Metadata-Version: 2.4
Name: pilot-optimizer
Version: 0.1.0
Summary: PILOT: Policy-Informed Learned Optimization for Adaptive Deep Network Training
Author-email: Sattam Altuuaim <sattam.tuuaim@kaust.edu.sa>, Lama Ayash <lama.ayash@kaust.edu.sa>, Muhammad Mubashar <muhammad.mubashar@strath.ac.uk>, Naeemullah Khan <naeemullah.khan@kaust.edu.sa>
License: MIT
Project-URL: Homepage, https://sattamaltwaim.github.io/PILOT/
Project-URL: Repository, https://github.com/SattamAltwaim/PILOT
Project-URL: Paper, https://arxiv.org/abs/submit/7629402
Keywords: optimizer,deep-learning,pytorch,meta-learning,adaptive-optimization
Classifier: Development Status :: 4 - Beta
Classifier: Intended Audience :: Science/Research
Classifier: License :: OSI Approved :: MIT License
Classifier: Programming Language :: Python :: 3
Classifier: Programming Language :: Python :: 3.9
Classifier: Programming Language :: Python :: 3.10
Classifier: Programming Language :: Python :: 3.11
Classifier: Programming Language :: Python :: 3.12
Classifier: Topic :: Scientific/Engineering :: Artificial Intelligence
Requires-Python: >=3.9
Description-Content-Type: text/markdown
License-File: LICENSE
Requires-Dist: torch>=2.0.0
Provides-Extra: dev
Requires-Dist: pytest; extra == "dev"
Requires-Dist: numpy; extra == "dev"
Dynamic: license-file

# PILOT: Policy-Informed Learned Optimization for Adaptive Deep Network Training

> **PILOT** is an online adaptive optimizer that adjusts its update behavior during training using gradient-direction agreement as a signal of local optimization stability.

---

## Overview

Most optimizers use a fixed update structure throughout training — a static balance between momentum, normalization, and sign-based updates that cannot respond to how the loss landscape evolves.

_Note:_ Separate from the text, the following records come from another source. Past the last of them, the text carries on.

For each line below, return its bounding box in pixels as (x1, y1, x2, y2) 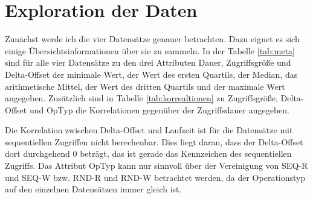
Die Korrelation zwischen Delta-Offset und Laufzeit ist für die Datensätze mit (5, 124, 293, 136)
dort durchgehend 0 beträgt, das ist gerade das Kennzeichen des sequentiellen (5, 147, 292, 160)
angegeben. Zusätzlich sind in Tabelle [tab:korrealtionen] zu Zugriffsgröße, (5, 92, 278, 104)
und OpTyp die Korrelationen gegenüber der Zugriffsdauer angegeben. (29, 103, 289, 116)
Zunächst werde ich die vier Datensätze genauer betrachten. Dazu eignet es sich (5, 33, 300, 45)
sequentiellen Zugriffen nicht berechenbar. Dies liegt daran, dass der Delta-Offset (5, 135, 303, 148)
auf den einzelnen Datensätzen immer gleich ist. (5, 183, 182, 195)
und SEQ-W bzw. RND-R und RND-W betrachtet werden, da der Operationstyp (5, 171, 306, 183)
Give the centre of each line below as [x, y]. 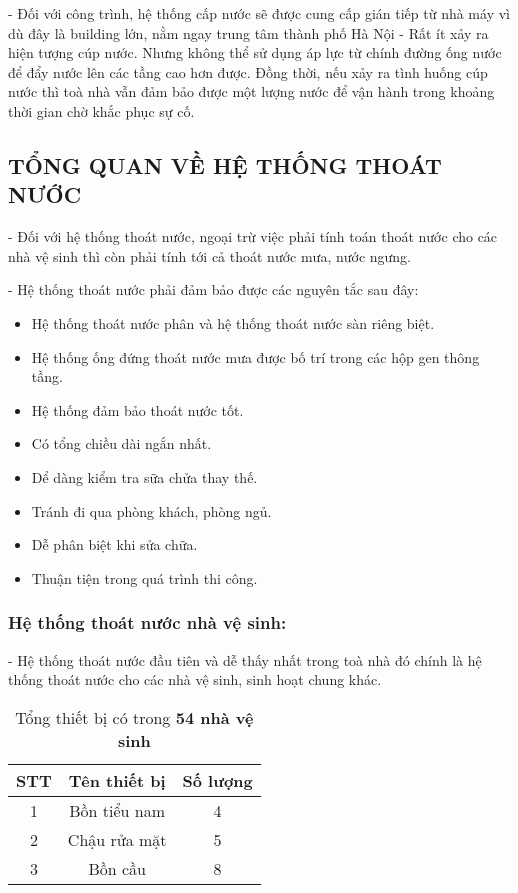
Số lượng [217, 780]
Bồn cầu [117, 868]
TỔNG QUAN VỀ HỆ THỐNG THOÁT [225, 164]
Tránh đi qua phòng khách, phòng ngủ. [151, 510]
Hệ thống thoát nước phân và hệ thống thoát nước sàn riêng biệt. [233, 322]
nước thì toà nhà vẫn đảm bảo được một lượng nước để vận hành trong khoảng [251, 91]
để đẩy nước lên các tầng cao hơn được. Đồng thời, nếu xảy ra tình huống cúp [248, 71]
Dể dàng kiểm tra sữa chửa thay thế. [144, 476]
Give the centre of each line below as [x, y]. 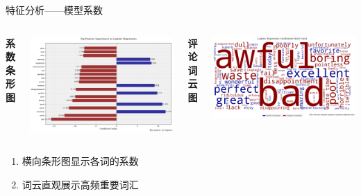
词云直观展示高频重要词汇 [80, 185]
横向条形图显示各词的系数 [80, 161]
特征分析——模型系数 [54, 10]
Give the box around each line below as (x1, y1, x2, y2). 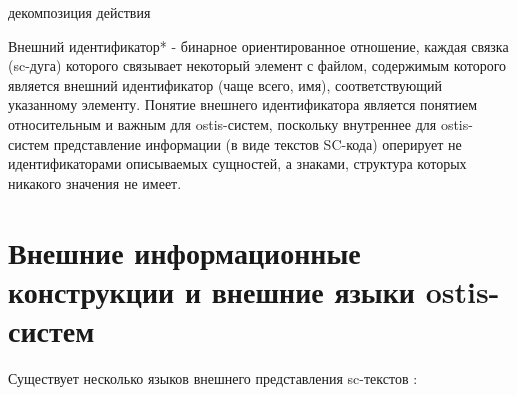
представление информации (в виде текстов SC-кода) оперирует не (53, 133, 462, 154)
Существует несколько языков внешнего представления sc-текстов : (8, 367, 418, 388)
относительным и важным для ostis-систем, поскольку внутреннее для (8, 113, 437, 134)
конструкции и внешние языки (8, 270, 416, 311)
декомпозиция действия (8, 2, 151, 22)
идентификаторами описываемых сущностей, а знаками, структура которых (8, 153, 467, 174)
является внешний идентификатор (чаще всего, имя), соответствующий (8, 74, 442, 95)
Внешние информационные (8, 231, 361, 272)
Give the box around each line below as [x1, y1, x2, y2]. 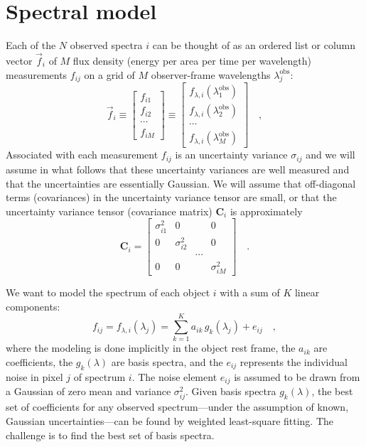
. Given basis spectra [185, 384, 276, 399]
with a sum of [220, 285, 280, 300]
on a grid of [84, 67, 135, 82]
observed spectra [70, 38, 143, 53]
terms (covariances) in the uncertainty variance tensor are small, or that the [6, 190, 337, 205]
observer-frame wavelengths [151, 67, 271, 82]
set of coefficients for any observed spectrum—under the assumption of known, [6, 399, 349, 414]
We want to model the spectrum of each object [6, 285, 210, 300]
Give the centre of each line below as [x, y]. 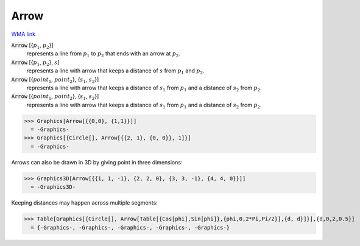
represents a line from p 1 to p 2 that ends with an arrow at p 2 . [104, 54]
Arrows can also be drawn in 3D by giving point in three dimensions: [97, 162]
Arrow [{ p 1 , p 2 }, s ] [35, 63]
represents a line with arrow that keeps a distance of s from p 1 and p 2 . [115, 71]
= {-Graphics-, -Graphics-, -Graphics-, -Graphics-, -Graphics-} [130, 227]
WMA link [23, 34]
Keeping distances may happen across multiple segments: [84, 203]
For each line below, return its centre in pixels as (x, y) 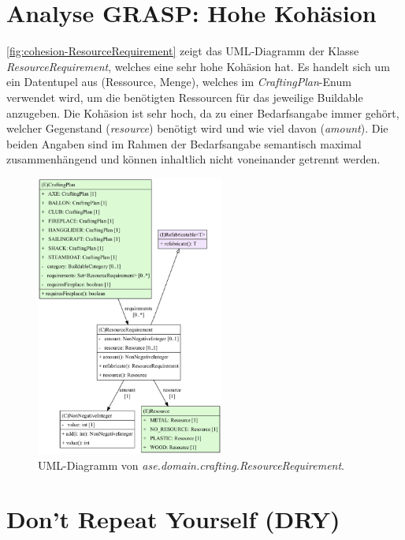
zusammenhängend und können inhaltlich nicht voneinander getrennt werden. (193, 159)
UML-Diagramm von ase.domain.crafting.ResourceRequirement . (191, 465)
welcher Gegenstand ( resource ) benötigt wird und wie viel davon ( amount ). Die (197, 128)
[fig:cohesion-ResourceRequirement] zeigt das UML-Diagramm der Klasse (183, 51)
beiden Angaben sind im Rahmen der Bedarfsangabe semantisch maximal (184, 143)
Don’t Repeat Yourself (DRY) (173, 519)
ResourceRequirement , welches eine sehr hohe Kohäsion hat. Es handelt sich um (198, 66)
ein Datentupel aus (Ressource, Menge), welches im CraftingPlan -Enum (179, 82)
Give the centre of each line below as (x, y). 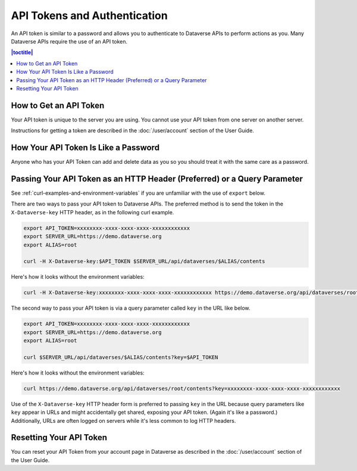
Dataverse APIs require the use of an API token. (69, 41)
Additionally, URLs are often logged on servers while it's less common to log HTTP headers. (123, 420)
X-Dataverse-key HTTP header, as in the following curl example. (93, 212)
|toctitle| (22, 52)
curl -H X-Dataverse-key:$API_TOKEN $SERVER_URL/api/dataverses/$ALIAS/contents (144, 261)
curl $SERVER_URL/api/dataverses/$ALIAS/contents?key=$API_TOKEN (121, 357)
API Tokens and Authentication (89, 15)
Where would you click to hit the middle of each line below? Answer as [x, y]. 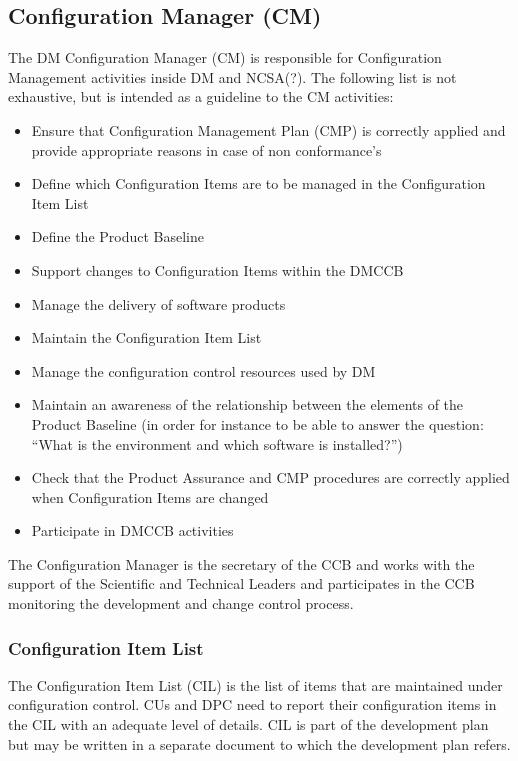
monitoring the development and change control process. [181, 603]
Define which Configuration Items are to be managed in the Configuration [258, 183]
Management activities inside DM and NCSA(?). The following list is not [232, 76]
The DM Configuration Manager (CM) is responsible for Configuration [225, 57]
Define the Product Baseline [117, 236]
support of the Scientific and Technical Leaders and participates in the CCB [241, 583]
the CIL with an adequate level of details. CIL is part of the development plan [248, 724]
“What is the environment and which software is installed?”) [217, 443]
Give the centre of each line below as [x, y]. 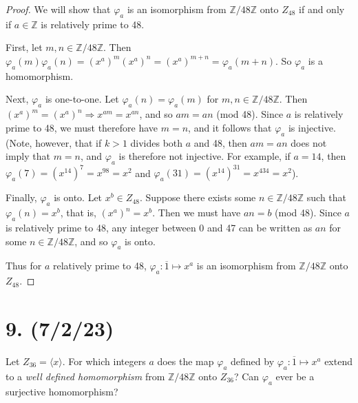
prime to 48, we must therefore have [82, 127]
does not [309, 142]
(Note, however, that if [54, 142]
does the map [186, 361]
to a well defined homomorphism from [85, 376]
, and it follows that [230, 127]
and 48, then [220, 142]
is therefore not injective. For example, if [204, 156]
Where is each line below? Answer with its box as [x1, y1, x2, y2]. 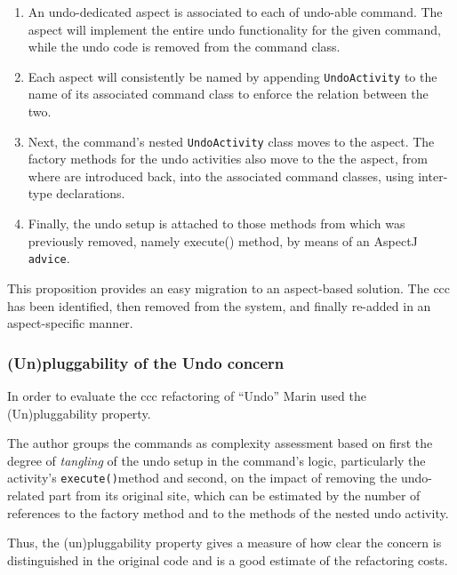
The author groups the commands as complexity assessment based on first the [7, 434, 433, 452]
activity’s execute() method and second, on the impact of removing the [7, 468, 397, 487]
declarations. [56, 184, 125, 203]
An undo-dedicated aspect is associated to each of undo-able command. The [28, 3, 443, 20]
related [7, 485, 45, 504]
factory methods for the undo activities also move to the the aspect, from [28, 149, 428, 168]
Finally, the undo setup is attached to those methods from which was [28, 214, 405, 233]
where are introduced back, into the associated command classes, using [28, 166, 414, 185]
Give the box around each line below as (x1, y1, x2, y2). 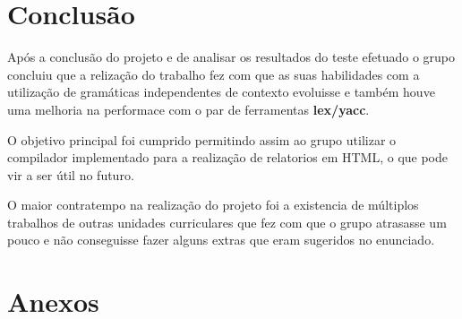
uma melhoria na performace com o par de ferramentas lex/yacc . (7, 99, 370, 118)
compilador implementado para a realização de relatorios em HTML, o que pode (7, 148, 448, 167)
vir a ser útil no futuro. (7, 165, 134, 184)
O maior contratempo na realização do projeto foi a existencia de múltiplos (7, 195, 419, 214)
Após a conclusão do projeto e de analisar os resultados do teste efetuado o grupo (7, 47, 456, 66)
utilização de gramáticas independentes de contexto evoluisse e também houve (7, 82, 435, 101)
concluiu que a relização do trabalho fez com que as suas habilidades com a (7, 65, 420, 83)
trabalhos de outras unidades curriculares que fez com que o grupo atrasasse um (7, 212, 447, 231)

**PILOT** introduces a learnable policy that continuously modulates three core update primitives:
- **Momentum reliance** — how much to rely on accumulated gradient history vs. the current gradient
- **Variance-normalization strength** — how aggressively to apply adaptive scaling
- **Sign-based behavior** — how much to compress gradient magnitudes toward ±1

The policy is conditioned on a smoothed gradient-direction agreement signal, which serves as a compact online descriptor of local update consistency. It is updated online during training using a one-step meta-gradient estimate — no offline search, no meta-training phase, no second-order estimation.

![Loss Landscape — CIFAR-10 / SmallCNN](fig2_landscape.png)
*PILOT follows a distinct trajectory through the loss surface and converges to a lower-loss region compared to Adam, AdamW, Lion, and Sophia.*

---

## Key Results

### CNN Architecture

| Dataset | Optimizer | Accuracy (%) ↑ | Val Loss ↓ | Loss Var. ↓ |
|---|---|---|---|---|
| FashionMNIST | Adam | 93.28 | 0.1957 | **0.0033** |
| FashionMNIST | AdamW | 93.22 | 0.1944 | 0.0034 |
| FashionMNIST | Lion | 92.91 | 0.2091 | 0.0041 |
| FashionMNIST | AdaBelief | 93.66 | 0.1822 | 0.0046 |
| FashionMNIST | **PILOT (Ours)** | **94.13** | **0.1719** | 0.0045 |
| CIFAR-10 | Adam | 79.91 | 0.5794 | 0.0103 |
| CIFAR-10 | Lion | 80.87 | 0.5487 | 0.0105 |
| CIFAR-10 | **PILOT (Ours)** | **81.94** | **0.5302** | **0.0073** |

### ResNet-18 Architecture

| Dataset | Optimizer | Accuracy (%) ↑ | Val Loss ↓ | Loss Var. ↓ |
|---|---|---|---|---|
| FashionMNIST | AdaBelief | 95.33 | 0.1711 | 0.0056 |
| FashionMNIST | **PILOT (Ours)** | **95.71** | 0.2690 | 0.0030 |
| CIFAR-10 | Adam | 93.18 | **0.2140** | 0.0073 |
| CIFAR-10 | AdamW | 92.90 | 0.2514 | 0.0066 |
| CIFAR-10 | **PILOT (Ours)** | **93.42** | 0.2496 | **0.0001** |

---

## Method

### Gradient-Direction Agreement

At each step, PILOT computes the cosine similarity between successive gradients:

$$r_t = \frac{g_t^\top g_{t-1}}{\|g_t\|_2 \, \|g_{t-1}\|_2 + \epsilon}$$

This is smoothed via an exponential moving average:

$$\rho_t = \gamma \rho_{t-1} + (1 - \gamma) r_t$$

Positive values indicate stable, aligned gradients. Values near zero indicate noise. Negative values indicate directional disagreement.

### Learnable Policy

The smoothed signal $\rho_t$ is fed through polynomial functions followed by sigmoid activations to produce three scalar control variables:

$$p_{m,t} = \sigma(f(\rho_t; \phi_m)), \quad p_{v,t} = \tfrac{1}{2}\sigma(f(\rho_t; \phi_v)), \quad p_{s,t} = \sigma(f(\rho_t; \phi_s))$$

The total number of learnable policy parameters is $3(d+1)$, where $d$ is the polynomial degree.

### Update Rule

$$\theta_{t+1} = \theta_t - \eta \frac{(|n_t| + \epsilon_n)^{1 - p_{s,t}} \odot \text{sign}(n_t)}{\hat{v}_t^{\,p_{v,t}} + \epsilon}$$

where $n_t = p_{m,t} \hat{m}_t + (1 - p_{m,t}) g_t$ is the policy-controlled blend of momentum and current gradient.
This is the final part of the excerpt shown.